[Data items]
>>>

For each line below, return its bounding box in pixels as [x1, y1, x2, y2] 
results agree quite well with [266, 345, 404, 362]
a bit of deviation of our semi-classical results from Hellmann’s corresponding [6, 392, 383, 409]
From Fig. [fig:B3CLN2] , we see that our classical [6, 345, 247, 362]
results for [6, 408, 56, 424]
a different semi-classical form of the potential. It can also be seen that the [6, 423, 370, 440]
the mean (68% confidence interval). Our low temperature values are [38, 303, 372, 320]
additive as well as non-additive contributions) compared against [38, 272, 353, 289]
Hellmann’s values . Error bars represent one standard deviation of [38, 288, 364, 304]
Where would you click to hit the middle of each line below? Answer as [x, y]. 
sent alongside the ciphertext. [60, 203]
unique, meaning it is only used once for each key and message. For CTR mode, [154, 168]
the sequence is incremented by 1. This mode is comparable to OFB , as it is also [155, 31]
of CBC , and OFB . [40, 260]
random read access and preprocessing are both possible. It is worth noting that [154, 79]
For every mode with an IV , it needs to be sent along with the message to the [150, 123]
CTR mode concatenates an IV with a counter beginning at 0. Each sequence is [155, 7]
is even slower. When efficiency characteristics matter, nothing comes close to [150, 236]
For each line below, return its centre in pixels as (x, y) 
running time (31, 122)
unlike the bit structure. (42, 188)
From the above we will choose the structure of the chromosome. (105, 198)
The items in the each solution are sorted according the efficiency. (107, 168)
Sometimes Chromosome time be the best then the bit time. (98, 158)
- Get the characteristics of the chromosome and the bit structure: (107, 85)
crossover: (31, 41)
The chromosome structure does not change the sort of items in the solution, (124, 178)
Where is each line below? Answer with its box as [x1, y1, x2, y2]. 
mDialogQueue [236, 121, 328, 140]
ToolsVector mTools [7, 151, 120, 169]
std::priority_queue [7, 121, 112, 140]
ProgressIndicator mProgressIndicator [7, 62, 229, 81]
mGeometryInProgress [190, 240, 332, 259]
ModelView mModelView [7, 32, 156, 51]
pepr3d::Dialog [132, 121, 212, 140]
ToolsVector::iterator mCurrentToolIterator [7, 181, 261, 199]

<<<

◆ WHAT NEEDS TO BE DONE
Only the lines containing "Answer" are needed; copy each of them from the data.

◆ WRITTEN REPLY
Where would you click to hit the middle of each line below? Answer as [x, y]. 
Where is each line below? Answer with its box as [x1, y1, x2, y2]. 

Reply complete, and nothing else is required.